Hindsight Off-policy Options – Disentangling Abstractions in the Option Framework
Deep reinforcement learning has seen numerous successes in recent years (e.g. Go, Chess, Atari, StarCraft), but still faces challenges in domains with limited data access.
We will discuss the perspective of using hierarchy and abstractions to address the challenges and improve data efficiency. In particular, we’ll look into a simple optimisation scheme which can easily be applied to train hierarchical policies. While optimising hierarchical agents, we will further investigate one of the most common methods for hierarchical RL: the options framework. At its core, the options framework divides an agent into a combination of low-level and high-level controllers and introduces a form of action abstraction. It effectively reduces the high-level controller’s task to choosing from a discrete set of reusable sub-policies. It also enables temporal abstraction by explicitly modelling the temporal continuation of low-level behaviors. We’ll dive into what decisions help with robustness and data efficiency and further work to disentangle the benefits of both temporal and action abstraction.
Bio
Markus Wulfmeier is a research scientist at Google DeepMind focusing on efficient machine learning via decomposition and modularity as well the different dimensions of learning to transfer information, including but not restricted to sim2real, domain adaptation and extraction of knowledge from demonstration.

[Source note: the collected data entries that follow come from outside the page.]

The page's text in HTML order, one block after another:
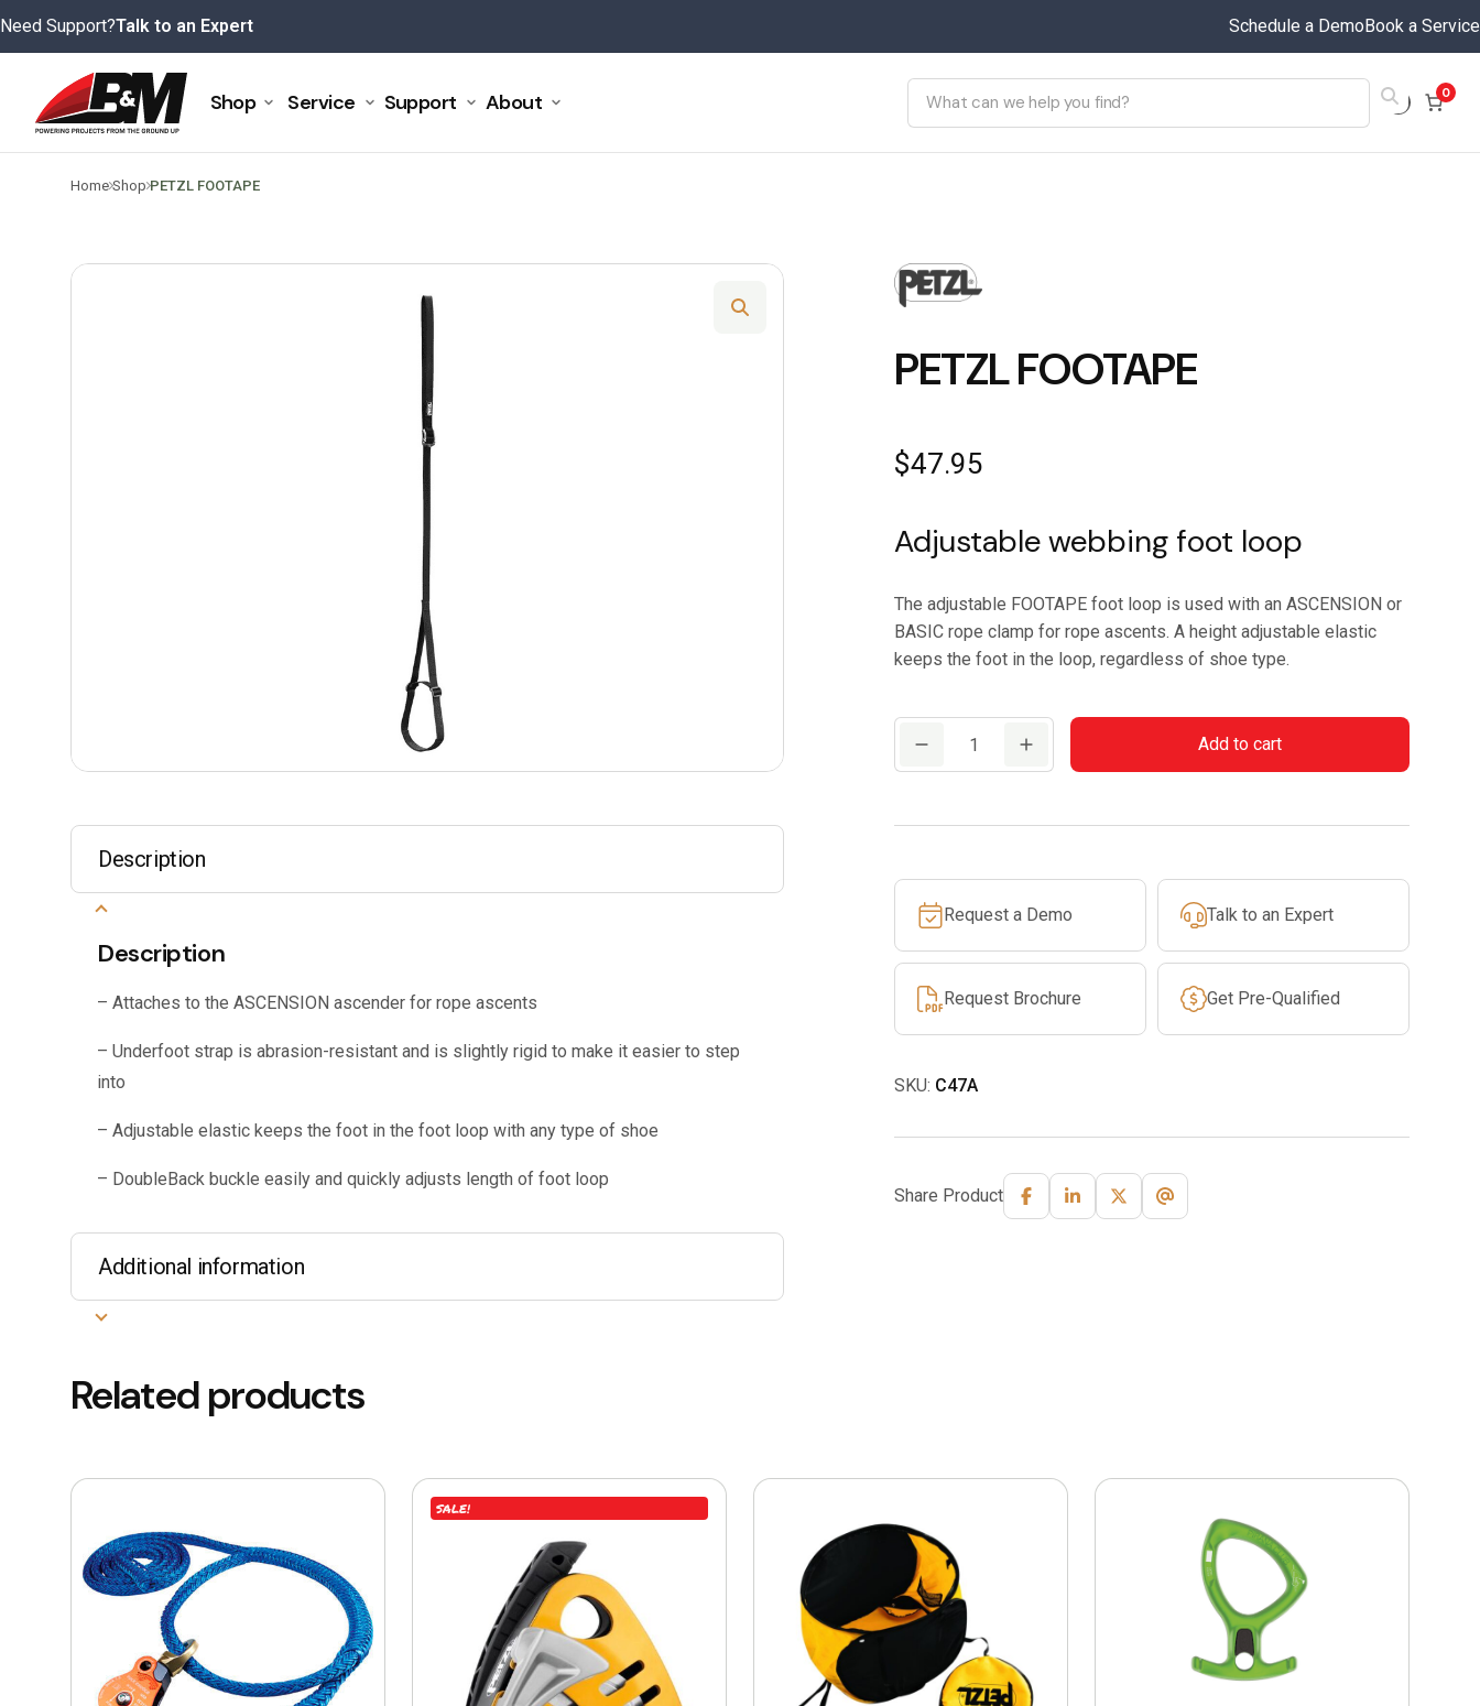
Skip
Need Support?Talk to an Expert Schedule a DemoBook a Service
Shop Service Support About 0
Home Shop
>
PETZL FOOTAPE
PETZL FOOTAPE
$47.95
Adjustable webbing foot loop
The adjustable FOOTAPE foot loop is used with an ASCENSION or
BASIC rope clamp for rope ascents. A height adjustable elastic
keeps the foot in the loop, regardless of shoe type.
Add to cart
Request a Demo Talk to an Expert
Request Brochure Get Pre-Qualified
SKU: C47A
Share Product
Description
Description
– Attaches to the ASCENSION ascender for rope ascents
– Underfoot strap is abrasion-resistant and is slightly rigid to make it easier to step
into
– Adjustable elastic keeps the foot in the foot loop with any type of shoe
– DoubleBack buckle easily and quickly adjusts length of foot loop
Additional information
Related products
SALE!

Most recently, he has been a postdoctoral research scientist at the Oxford Robotics Institute as well as a member of Oxford University’s New College. In 2017, he was a visiting scholar with the UC Berkeley Artificial Intelligence Research lab.
The principal focus of his PhD research was the development of approaches for increasing the efficiency of processes for providing supervision to guide autonomous systems with particular emphasis on transfer learning and learning from demonstration, work which was awarded as Best Student Paper at IROS16.
Furthermore in early 2016, he was fortunate to lead ORIs path planning software development for the presentation of a self driving prototype at the Shell Eco Marathon (SEM). This work has paved the way for the introduction of a new autonomous challenge category at the SEM scheduled for 2018.
Being in the field of robotics since 2010, he has been previously part of research efforts on space exploration robots, GPU-based simulations and robotic platforms for first responders as well as mobile autonomy at leading research institutions including MIT, ETHZ and the University of Oxford.